Population genetic analyses including estimates of nucleotide diversity (π), Tajima’s D, and inter-population genetic differentiation (F ST ) within and between species were calculated in DnaSP version 5 [34]. All single nucleotide polymorphisms (SNPs, 272 in collared flycatcher and 193 in pied flycatcher) were used to assess intra-specific population structure using both a model-based clustering algorithm based on allele sharing among populations [STRUCTURE v2.3; [36, 37], and a principal component analysis (PCA) based population stratification tool in the software package eigensoft [SMARTPCA; [38]. STRUCTURE version 2.3 [36] was run with default settings, using the admixture model and inferring α, for 400,000 steps after a burn-in period of 100,000 steps for each species, respectively. For both species, 10 independent analyses with different random seeds were run for each value of K from K = 1 to K = 4. The optimal number of populations (K) was assessed using the method suggested in the STRUCTURE 2.3 documentation (http://pritch.bsd.uchicago.edu/software/documentation.pdf). Graphical displays of individual assignment coefficients were created using Distruct version 1.1 [39]. Nexus files exported from MEGA 5.0 [32] including intra-specific polymorphisms (see numbers above) were transformed to eigenstrat format using an in-house developed python script (Nexus2smartpca_v2.py, Charles Chapus personal communication). SMARTPCA [38] was run with default settings for each of the species separately as well as for both species combined, and the three most informative principal components were selected for the plots.

Results

We collected up to 13,164 bp of sequence data from 24 autosomal loci (Table 1) for a total of 64 pied flycatchers and 110 collared flycatchers sampled from four different locations throughout their respective breeding ranges (Figure 1, Table 1). From each population, 10 individuals with the highest yield of sequence data were selected for analysis.

Species divergence

The isolation-migration analyses showed relatively consistent results over different datasets including allopatric populations, sympatric populations and all populations from each species combined. Distributions of divergence time estimates from all pair-wise comparisons steadily fell in the range of a few hundred thousand to one million years and all analyses showed a biased migration rate with higher estimated gene-flow from the pied flycatcher into the collared flycatcher (eg. 0.22*10-6 gene-1 generation-1 for the analysis of all populations combined) than vice versa (0.0016*10-6 gene-1 generation-1). The rate of gene-flow from the pied flycatcher into the collared flycatcher was also considerably higher in the comparison of sympatric populations (1.70*10-6 gene-1 generation-1) than in the comparisons of allopatric populations (0.31 - 0.42*10-6 gene-1 generation-1). The analysis of samples from all populations showed that the estimated effective population size was higher for the collared flycatcher (Ne ≈ 450,000 – 750,000) than for the pied flycatcher (Ne ≈ 150,000 – 400,000) and for the ancestral population (Ne ≈ 20,000 – 400,000).
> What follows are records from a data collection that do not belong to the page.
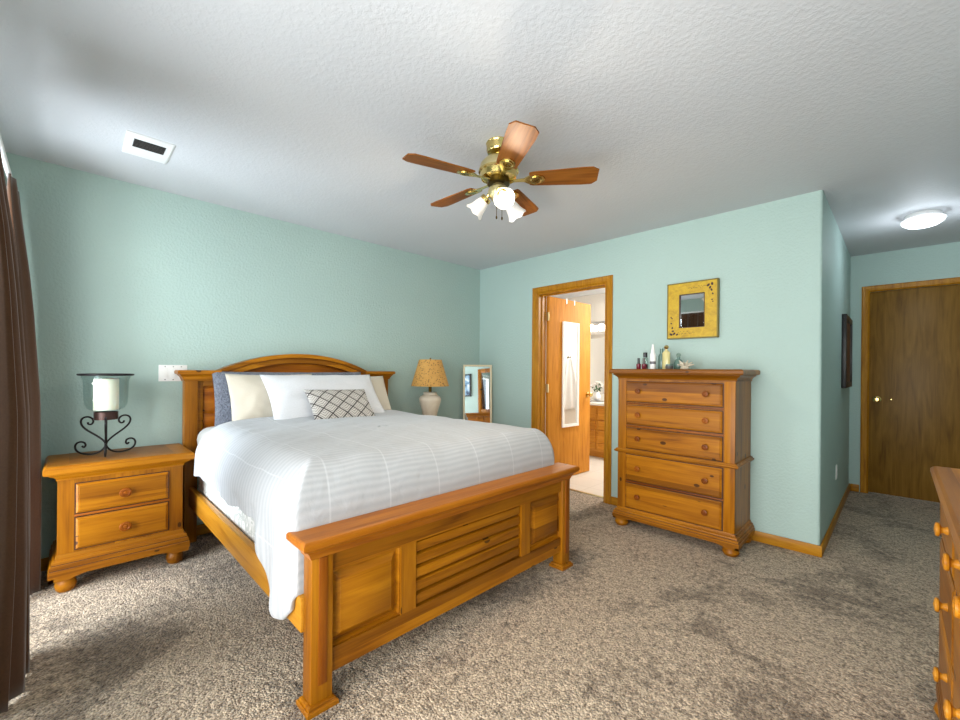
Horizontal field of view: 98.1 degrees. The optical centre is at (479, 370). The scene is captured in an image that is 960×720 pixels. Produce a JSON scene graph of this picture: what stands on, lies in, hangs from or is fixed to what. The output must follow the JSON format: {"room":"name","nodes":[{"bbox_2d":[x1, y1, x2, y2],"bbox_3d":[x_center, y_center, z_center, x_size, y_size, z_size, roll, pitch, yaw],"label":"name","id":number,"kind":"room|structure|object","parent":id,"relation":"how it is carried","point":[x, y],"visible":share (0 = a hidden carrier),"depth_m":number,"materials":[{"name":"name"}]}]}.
{"room":"bedroom","nodes":[
{"label":"bedroom","id":0,"kind":"room"},
{"bbox_2d":[3,152,479,558],"bbox_3d":[-1.424,-0.015,3.736,4.110,2.440,0.120,0,0,-45],"label":"wall","id":1,"kind":"structure","parent":0,"point":[126,277],"depth_m":2.97,"materials":[{"name":"teal paint"}]},
{"bbox_2d":[41,524,210,571],"bbox_3d":[-1.387,1.168,3.689,3.870,0.075,0.013,0,0,-45],"label":"baseboard","id":2,"kind":"structure","parent":1,"relation":"attached to","point":[202,529],"depth_m":3.03,"materials":[{"name":"brown wood"}]},
{"bbox_2d":[158,365,186,380],"bbox_3d":[-2.154,0.017,2.922,0.164,0.114,0.008,0,0,-45],"label":"switch plate","id":3,"kind":"object","parent":1,"relation":"attached to","point":[165,372],"visible":0.83,"depth_m":2.91,"materials":[{"name":"white plastic"}]},
{"bbox_2d":[0,456,941,719],"bbox_3d":[0.731,1.271,3.244,6.490,0.104,5.130,0,0,-45],"label":"floor","id":4,"kind":"structure","parent":0,"point":[646,622],"depth_m":1.88,"materials":[{"name":"carpet"}]},
{"bbox_2d":[42,443,194,592],"bbox_3d":[-2.188,0.852,2.544,0.663,0.692,0.442,0,0,-45],"label":"nightstand","id":5,"kind":"object","parent":4,"relation":"on","point":[115,508],"visible":1,"depth_m":2.39,"materials":[{"name":"brown wood"}]},
{"bbox_2d":[74,373,135,456],"bbox_3d":[-2.227,0.261,2.488,0.285,0.487,0.294,0,0,-45],"label":"candle holder","id":6,"kind":"object","parent":5,"relation":"on","point":[100,415],"visible":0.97,"depth_m":2.48,"materials":[{"name":"black metal"}]},
{"bbox_2d":[93,377,118,410],"bbox_3d":[-2.241,0.138,2.496,0.116,0.195,0.116,0,0,-45],"label":"candle","id":7,"kind":"object","parent":6,"relation":"in","point":[105,390],"visible":1,"depth_m":2.45,"materials":[{"name":"beige wax"}]},
{"bbox_2d":[93,411,118,419],"bbox_3d":[-2.243,0.269,2.496,0.112,0.046,0.112,0,0,-45],"label":"cup","id":8,"kind":"object","parent":6,"relation":"on","point":[100,415],"depth_m":2.46,"materials":[{"name":"brown metal"}]},
{"bbox_2d":[174,354,578,719],"bbox_3d":[-0.757,0.540,2.750,1.746,1.340,2.156,0,0,-45],"label":"bed","id":9,"kind":"object","parent":4,"relation":"on","point":[371,579],"visible":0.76,"depth_m":1.89,"materials":[{"name":"brown wood"}]},
{"bbox_2d":[198,476,254,543],"bbox_3d":[-0.769,0.783,2.762,1.505,0.215,1.895,0,0,-45],"label":"box spring","id":10,"kind":"object","parent":9,"relation":"on","point":[245,524],"visible":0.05,"depth_m":2.33,"materials":[{"name":"white fabric"}]},
{"bbox_2d":[197,426,213,443],"bbox_3d":[-0.796,0.536,2.780,1.530,0.275,1.846,0,0,-45],"label":"mattress","id":11,"kind":"object","parent":10,"relation":"on","point":[203,432],"visible":0.05,"depth_m":2.81,"materials":[{"name":"white fabric"}]},
{"bbox_2d":[225,374,311,420],"bbox_3d":[-1.527,0.216,3.104,0.626,0.386,0.217,0,0,-43],"label":"pillow","id":12,"kind":"object","parent":11,"relation":"on","point":[249,397],"visible":0.37,"depth_m":2.95,"materials":[{"name":"beige fabric"}]},
{"bbox_2d":[212,372,360,426],"bbox_3d":[-1.461,0.214,3.325,1.162,0.411,0.171,0,0,-43],"label":"pillow","id":13,"kind":"object","parent":11,"relation":"on","point":[223,412],"visible":0.13,"depth_m":2.95,"materials":[{"name":"blue fabric"}]},
{"bbox_2d":[194,410,553,619],"bbox_3d":[-0.662,0.641,2.633,1.665,0.632,1.587,0,0,-45],"label":"comforter","id":14,"kind":"object","parent":11,"relation":"on","point":[301,473],"visible":0.81,"depth_m":1.95,"materials":[{"name":"white fabric"}]},
{"bbox_2d":[260,375,384,419],"bbox_3d":[-1.186,0.207,3.249,0.900,0.349,0.318,0,0,-45],"label":"pillow","id":15,"kind":"object","parent":14,"relation":"on","point":[288,398],"visible":0.64,"depth_m":3.08,"materials":[{"name":"white fabric"}]},
{"bbox_2d":[304,389,375,419],"bbox_3d":[-1.043,0.258,3.138,0.494,0.235,0.226,0,0,-44],"label":"lumbar pillow","id":16,"kind":"object","parent":14,"relation":"on","point":[325,404],"visible":0.86,"depth_m":3.08,"materials":[{"name":"fabric"}]},
{"bbox_2d":[370,376,391,409],"bbox_3d":[-1.052,0.233,3.573,0.620,0.371,0.227,0,0,-45],"label":"pillow","id":17,"kind":"object","parent":11,"relation":"on","point":[378,384],"visible":0.17,"depth_m":3.72,"materials":[{"name":"beige fabric"}]},
{"bbox_2d":[463,365,491,422],"bbox_3d":[-0.028,0.573,4.819,0.340,1.283,0.109,0,0,-9],"label":"leaning mirror","id":18,"kind":"object","parent":4,"relation":"on","point":[477,379],"visible":0.54,"depth_m":4.84,"materials":[{"name":"beige paint"}]},
{"bbox_2d":[570,489,602,497],"bbox_3d":[0.971,1.221,4.245,0.030,0.008,0.771,0,0,-45],"label":"trim","id":19,"kind":"structure","parent":4,"relation":"on","point":[570,489],"depth_m":4.14,"materials":[{"name":"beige metal"}]},
{"bbox_2d":[590,394,603,457],"bbox_3d":[1.863,0.799,6.075,0.650,0.860,1.140,0,0,-45],"label":"bathroom vanity","id":20,"kind":"object","parent":4,"relation":"on","point":[596,407],"visible":0.19,"depth_m":5.87,"materials":[{"name":"brown wood"}]},
{"bbox_2d":[590,394,603,405],"bbox_3d":[1.866,0.431,6.075,0.650,0.123,1.140,0,0,-45],"label":"countertop","id":21,"kind":"structure","parent":20,"relation":"on","point":[602,395],"depth_m":5.91,"materials":[{"name":"white stone"}]},
{"bbox_2d":[590,381,602,400],"bbox_3d":[1.742,0.302,6.189,0.179,0.300,0.197,0,0,-45],"label":"flower vase","id":22,"kind":"object","parent":21,"relation":"on","point":[597,396],"visible":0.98,"depth_m":6.14,"materials":[{"name":"white ceramic"}]},
{"bbox_2d":[609,369,759,556],"bbox_3d":[1.519,0.610,3.161,0.456,1.240,0.932,0,0,-45],"label":"dresser","id":23,"kind":"object","parent":4,"relation":"on","point":[684,447],"visible":1,"depth_m":2.96,"materials":[{"name":"brown wood"}]},
{"bbox_2d":[636,358,640,368],"bbox_3d":[1.269,-0.057,3.330,0.034,0.089,0.034,0,0,-45],"label":"nail polish","id":24,"kind":"object","parent":23,"relation":"on","point":[638,365],"visible":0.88,"depth_m":3.32,"materials":[{"name":"red glass"}]},
{"bbox_2d":[642,358,645,368],"bbox_3d":[1.305,-0.057,3.309,0.034,0.089,0.034,0,0,-45],"label":"nail polish","id":25,"kind":"object","parent":23,"relation":"on","point":[643,364],"visible":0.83,"depth_m":3.30,"materials":[{"name":"red glass"}]},
{"bbox_2d":[650,344,655,368],"bbox_3d":[1.367,-0.111,3.290,0.045,0.199,0.045,0,0,-45],"label":"spray bottle","id":26,"kind":"object","parent":23,"relation":"on","point":[652,354],"visible":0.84,"depth_m":3.27,"materials":[{"name":"white plastic"}]},
{"bbox_2d":[658,348,662,368],"bbox_3d":[1.444,-0.094,3.311,0.050,0.166,0.050,0,0,-45],"label":"bottle","id":27,"kind":"object","parent":23,"relation":"on","point":[661,349],"visible":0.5,"depth_m":3.30,"materials":[{"name":"green glass"}]},
{"bbox_2d":[662,345,669,368],"bbox_3d":[1.448,-0.105,3.236,0.036,0.188,0.058,0,0,-45],"label":"perfume bottle","id":28,"kind":"object","parent":23,"relation":"on","point":[666,354],"visible":0.78,"depth_m":3.22,"materials":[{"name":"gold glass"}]},
{"bbox_2d":[665,364,672,368],"bbox_3d":[1.442,-0.030,3.171,0.056,0.039,0.056,0,0,-45],"label":"lotion bottle","id":29,"kind":"object","parent":23,"relation":"on","point":[668,366],"visible":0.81,"depth_m":3.15,"materials":[{"name":"grey"}]},
{"bbox_2d":[674,357,682,368],"bbox_3d":[1.536,-0.073,3.218,0.068,0.126,0.068,0,0,-45],"label":"perfume bottle","id":30,"kind":"object","parent":23,"relation":"on","point":[676,361],"visible":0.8,"depth_m":3.20,"materials":[{"name":"green glass"}]},
{"bbox_2d":[677,360,693,368],"bbox_3d":[1.554,-0.044,3.143,0.116,0.069,0.120,0,0,-45],"label":"seashell","id":31,"kind":"object","parent":23,"relation":"on","point":[683,365],"visible":0.92,"depth_m":3.13,"materials":[{"name":"beige"}]},
{"bbox_2d":[930,466,959,719],"bbox_3d":[1.444,0.789,0.933,1.200,0.880,0.568,0,0,-45],"label":"dresser","id":32,"kind":"object","parent":4,"relation":"on","point":[946,480],"visible":1,"depth_m":1.20,"materials":[{"name":"brown wood"}]},
{"bbox_3d":[-0.536,0.867,4.184,0.663,0.692,0.442,0,0,-45],"label":"nightstand","id":33,"kind":"object","parent":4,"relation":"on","visible":0},
{"bbox_2d":[411,358,448,415],"bbox_3d":[-0.498,0.195,4.150,0.376,0.648,0.376,0,0,-45],"label":"table lamp","id":34,"kind":"object","parent":33,"relation":"on","point":[430,373],"visible":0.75,"depth_m":4.05,"materials":[{"name":"beige fabric"}]},
{"bbox_2d":[0,0,959,298],"bbox_3d":[0.753,-1.267,3.244,6.490,0.100,5.130,0,0,-45],"label":"ceiling","id":35,"kind":"structure","parent":0,"point":[307,113],"depth_m":1.92,"materials":[{"name":"paint"}]},
{"bbox_2d":[122,130,175,163],"bbox_3d":[-1.845,-1.231,2.315,0.204,0.016,0.290,0,0,-45],"label":"ceiling vent","id":36,"kind":"object","parent":35,"relation":"in","point":[136,144],"visible":1,"depth_m":2.29,"materials":[{"name":"white metal"}]},
{"bbox_2d":[402,120,598,221],"bbox_3d":[0.073,-1.015,2.262,1.015,0.415,0.972,0,0,-45],"label":"ceiling fan","id":37,"kind":"object","parent":35,"relation":"hanging from","point":[499,169],"visible":1,"depth_m":2.17,"materials":[{"name":"brown wood"}]},
{"bbox_2d":[900,209,946,228],"bbox_3d":[3.378,-1.144,3.174,0.246,0.100,0.246,0,0,-45],"label":"ceiling light","id":38,"kind":"object","parent":35,"relation":"attached to","point":[926,218],"visible":1,"depth_m":3.11,"materials":[{"name":"white glass"}]},
{"bbox_2d":[545,299,546,426],"bbox_3d":[0.386,0.000,6.434,2.260,2.440,0.100,0,0,-45],"label":"wall","id":39,"kind":"structure","parent":0,"point":[546,299],"depth_m":7.09,"materials":[{"name":"paint"}]},
{"bbox_2d":[566,293,604,393],"bbox_3d":[2.182,0.016,6.314,0.120,2.440,2.800,0,0,-45],"label":"wall","id":40,"kind":"structure","parent":0,"point":[597,301],"depth_m":6.59,"materials":[{"name":"paint"}]},
{"bbox_2d":[590,338,604,392],"bbox_3d":[2.088,-0.075,6.319,0.005,0.860,1.060,0,0,-45],"label":"vanity mirror","id":41,"kind":"object","parent":40,"relation":"attached to","point":[597,346],"visible":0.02,"depth_m":6.56,"materials":[{"name":"beige mirror"}]},
{"bbox_2d":[591,321,604,334],"bbox_3d":[1.947,-0.666,6.357,0.159,0.200,0.720,0,0,-45],"label":"vanity light","id":42,"kind":"object","parent":40,"relation":"attached to","point":[597,328],"visible":0.3,"depth_m":6.49,"materials":[{"name":"white glass"}]},
{"bbox_2d":[479,190,824,545],"bbox_3d":[1.172,0.007,3.953,0.120,2.440,3.230,0,0,-45],"label":"wall","id":43,"kind":"structure","parent":0,"point":[768,259],"depth_m":3.08,"materials":[{"name":"teal paint"}]},
{"bbox_2d":[545,296,592,474],"bbox_3d":[1.023,0.204,4.794,0.825,2.020,0.168,0,0,-42],"label":"door","id":44,"kind":"structure","parent":43,"relation":"in","point":[570,445],"depth_m":4.73,"materials":[{"name":"brown wood"}]},
{"bbox_2d":[562,299,579,427],"bbox_3d":[1.026,-0.088,4.783,0.310,1.453,0.062,0,0,-42],"label":"mirror","id":45,"kind":"object","parent":44,"relation":"attached to","point":[570,331],"visible":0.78,"depth_m":4.76,"materials":[{"name":"white paint"}]},
{"bbox_2d":[531,275,612,503],"bbox_3d":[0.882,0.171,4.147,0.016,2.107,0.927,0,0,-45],"label":"trim","id":46,"kind":"structure","parent":43,"relation":"attached to","point":[608,280],"depth_m":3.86,"materials":[{"name":"brown wood"}]},
{"bbox_2d":[667,278,719,339],"bbox_3d":[1.694,-0.483,3.320,0.035,0.452,0.381,0,0,-45],"label":"wall mirror","id":47,"kind":"object","parent":43,"relation":"attached to","point":[693,307],"visible":1,"depth_m":3.31,"materials":[{"name":"yellow paint"}]},
{"bbox_2d":[611,496,821,557],"bbox_3d":[1.732,1.194,3.284,0.013,0.075,1.503,0,0,-45],"label":"baseboard","id":48,"kind":"structure","parent":43,"relation":"attached to","point":[791,544],"depth_m":2.89,"materials":[{"name":"brown wood"}]},
{"bbox_2d":[822,196,850,539],"bbox_3d":[3.066,0.023,3.642,2.130,2.440,0.120,0,0,-45],"label":"wall","id":49,"kind":"structure","parent":0,"point":[837,274],"depth_m":3.31,"materials":[{"name":"teal paint"}]},
{"bbox_2d":[820,483,849,555],"bbox_3d":[3.060,1.206,3.552,2.250,0.075,0.013,0,0,-45],"label":"baseboard","id":50,"kind":"structure","parent":49,"relation":"attached to","point":[831,527],"depth_m":3.27,"materials":[{"name":"brown wood"}]},
{"bbox_2d":[841,314,852,387],"bbox_3d":[3.459,-0.173,3.921,0.640,0.660,0.035,0,0,-45],"label":"wall art","id":51,"kind":"object","parent":49,"relation":"attached to","point":[847,322],"visible":1,"depth_m":3.71,"materials":[{"name":"black paint"}]},
{"bbox_2d":[849,242,959,491],"bbox_3d":[4.269,0.034,4.026,0.120,2.440,1.270,0,0,-45],"label":"wall","id":52,"kind":"structure","parent":0,"point":[940,261],"depth_m":4.21,"materials":[{"name":"teal paint"}]},
{"bbox_2d":[850,484,858,491],"bbox_3d":[3.882,1.213,4.312,0.013,0.075,0.067,0,0,-45],"label":"baseboard","id":53,"kind":"structure","parent":52,"relation":"attached to","point":[853,487],"depth_m":4.31,"materials":[{"name":"brown wood"}]},
{"bbox_2d":[860,277,959,492],"bbox_3d":[4.237,0.197,3.961,0.016,2.113,0.906,0,0,-45],"label":"trim","id":54,"kind":"structure","parent":52,"relation":"attached to","point":[865,311],"depth_m":4.25,"materials":[{"name":"brown wood"}]},
{"bbox_2d":[868,284,959,502],"bbox_3d":[4.253,0.220,3.980,0.126,2.043,0.786,0,0,-45],"label":"door","id":55,"kind":"structure","parent":52,"relation":"in","point":[914,346],"depth_m":4.03,"materials":[{"name":"brown wood"}]},
{"bbox_3d":[-1.297,-0.014,0.777,0.120,2.440,4.260,0,0,-45],"label":"wall","id":56,"kind":"structure","parent":0,"visible":0},
{"bbox_2d":[0,134,12,187],"bbox_3d":[-1.684,-1.006,1.342,0.114,0.048,2.778,0,0,-45],"label":"curtain rod","id":57,"kind":"structure","parent":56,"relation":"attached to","point":[5,162],"depth_m":1.98,"materials":[{"name":"white ceramic"}]},
{"bbox_2d":[0,149,29,713],"bbox_3d":[-1.797,0.098,1.575,0.135,2.182,0.391,0,0,-45],"label":"curtain","id":58,"kind":"object","parent":57,"relation":"hanging from","point":[14,397],"visible":1,"depth_m":1.47,"materials":[{"name":"brown fabric"}]},
{"bbox_2d":[7,174,41,594],"bbox_3d":[-2.464,0.093,2.257,0.130,2.182,0.341,0,0,-45],"label":"curtain","id":59,"kind":"object","parent":57,"relation":"hanging from","point":[13,194],"visible":0.61,"depth_m":2.20,"materials":[{"name":"brown fabric"}]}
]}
Posterior probability distributions for all parameter estimates and datasets are presented in Figure 2 and HiPt (Maximum likelihood) and 90% highest posterior density boundaries in Table 2.

Figure 2
figure 2

Posterior probability distributions of the six parameters estimated using the isolation-migration model. Left panel is current (pied flycatcher = blue, collared flycatcher = red) and ancestral (green) effective population size estimates in millions, middle panel is time of divergence in million years and right panel is post-divergence migration rates (per gene per generation) from pied flycatcher to collared flycatcher (red) and from collared flycatcher to pied flycatcher (blue). A) allopatric Spanish pied flycatcher and Italian collared flycatcher, B) allopatric Spanish pied flycatcher and Hungarian collared flycatcher, C) sympatric pied flycatcher and collared flycatcher from the Baltic Sea islands and D) between species comparison including data from all populations within each species.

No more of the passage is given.